Although you have technically reached the top of Mt. Kilimanjaro when you reach to Gilman’s Point, we insisted on the additional three hours to reach Uhuru and return to Gilman’s. The descent back to Kibo was uneventful, probably because I was so internally joyful at our success in reaching the top that I didn’t have time to notice anything else. Two days later, we were back at our jungle inn where I experienced the first shower, shave, change od clean clothes and a cocktail that I’d had in eight days. I was filled with exhilaration.
One is bound to learn from such a big endeavor. I learned in particular that dreams only nourish us for so long and at some point they must be harnessed into reality. It was important for me to push hard outside my comfort zone, not in a recklessly dangerous way, yet enough that the adventure was a true challenge and required discipline and focus. The sense of accomplishment afterward is an ebullient high that no chemical substance can replicate.

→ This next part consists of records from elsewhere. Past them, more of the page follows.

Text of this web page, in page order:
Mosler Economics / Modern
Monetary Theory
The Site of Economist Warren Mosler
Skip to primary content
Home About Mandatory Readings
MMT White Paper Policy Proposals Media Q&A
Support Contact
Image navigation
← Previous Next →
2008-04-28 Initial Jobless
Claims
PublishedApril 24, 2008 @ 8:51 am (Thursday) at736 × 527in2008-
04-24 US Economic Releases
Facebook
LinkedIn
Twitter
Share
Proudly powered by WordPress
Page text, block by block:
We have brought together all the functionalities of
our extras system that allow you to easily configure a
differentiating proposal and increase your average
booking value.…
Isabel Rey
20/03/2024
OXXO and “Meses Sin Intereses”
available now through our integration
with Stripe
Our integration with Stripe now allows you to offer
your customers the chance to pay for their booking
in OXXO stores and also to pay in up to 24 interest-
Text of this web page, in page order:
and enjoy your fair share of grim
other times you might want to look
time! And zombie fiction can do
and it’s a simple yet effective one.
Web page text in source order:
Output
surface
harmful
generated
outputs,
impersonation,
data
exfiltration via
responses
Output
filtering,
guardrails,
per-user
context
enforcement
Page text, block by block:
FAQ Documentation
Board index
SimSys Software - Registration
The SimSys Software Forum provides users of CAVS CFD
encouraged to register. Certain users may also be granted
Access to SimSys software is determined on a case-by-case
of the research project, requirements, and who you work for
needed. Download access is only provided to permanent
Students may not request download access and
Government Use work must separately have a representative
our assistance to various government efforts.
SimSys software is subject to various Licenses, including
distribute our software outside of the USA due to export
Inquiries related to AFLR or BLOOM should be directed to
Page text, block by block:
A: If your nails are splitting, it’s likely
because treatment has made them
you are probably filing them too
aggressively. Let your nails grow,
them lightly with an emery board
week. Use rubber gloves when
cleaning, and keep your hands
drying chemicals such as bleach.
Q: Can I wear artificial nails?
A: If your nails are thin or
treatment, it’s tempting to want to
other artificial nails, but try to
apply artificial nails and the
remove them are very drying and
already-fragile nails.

After days of deprivation and no small discomfort, I became more grateful for my daily routine, and the comforting rhythm of the normal day. I learned that the joy of exciting adventure is amplified by the return to the warmth of home.
With a New Year, I know I must again set new goals and resolutions. In particular, I know there must be something on the list that makes me stretch and feel the blessing of satisfying accomplishment. What I know most now is that the cycle of dreams and accomplishments is the real key to youth. At any age.